Material supplied>

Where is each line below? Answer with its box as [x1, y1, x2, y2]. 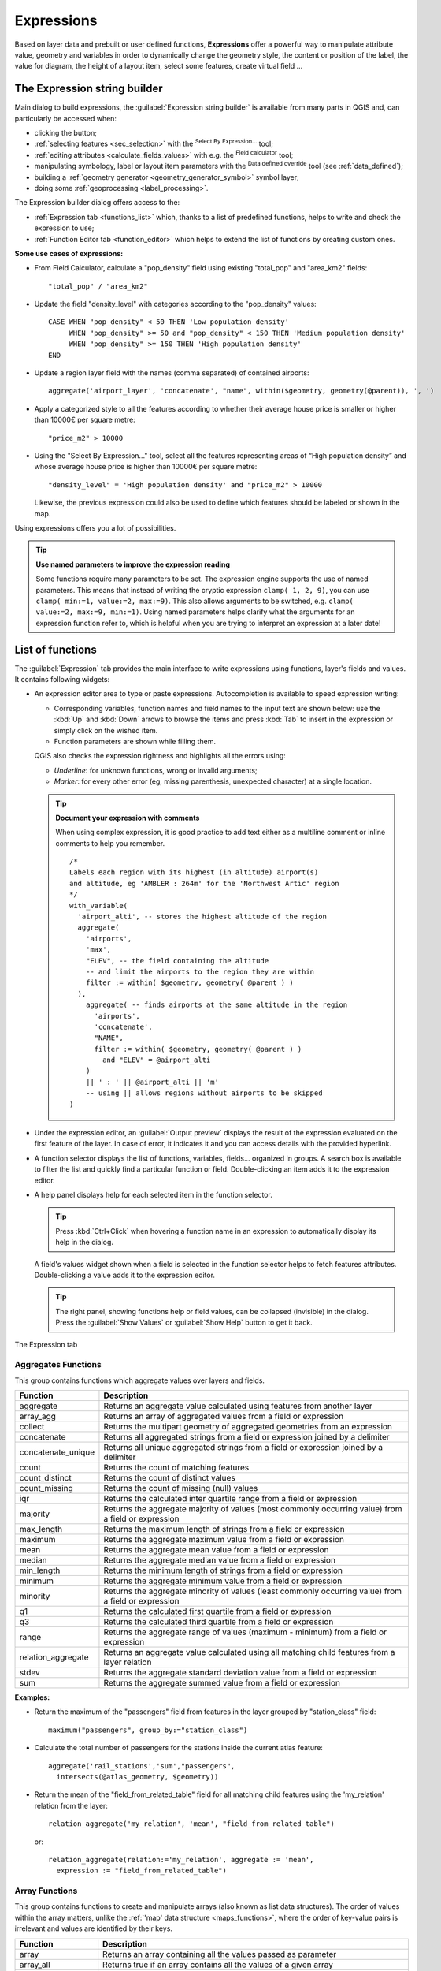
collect [19, 1421, 45, 1433]
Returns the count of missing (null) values [103, 1483, 258, 1494]
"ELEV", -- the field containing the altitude [85, 956, 269, 965]
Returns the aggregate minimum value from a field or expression [103, 1575, 343, 1586]
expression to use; [34, 223, 94, 233]
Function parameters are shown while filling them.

What is needed> Your copy of the entries must be exact and must not include any of their pictures.

Task result>
Where is each line below? Answer with its box as [x1, y1, x2, y2]. 
collect [19, 1421, 45, 1433]
Returns the count of missing (null) values [103, 1483, 258, 1494]
"ELEV", -- the field containing the altitude [85, 956, 269, 965]
Returns the aggregate minimum value from a field or expression [103, 1575, 343, 1586]
expression to use; [34, 223, 94, 233]
Function parameters are shown while filling them.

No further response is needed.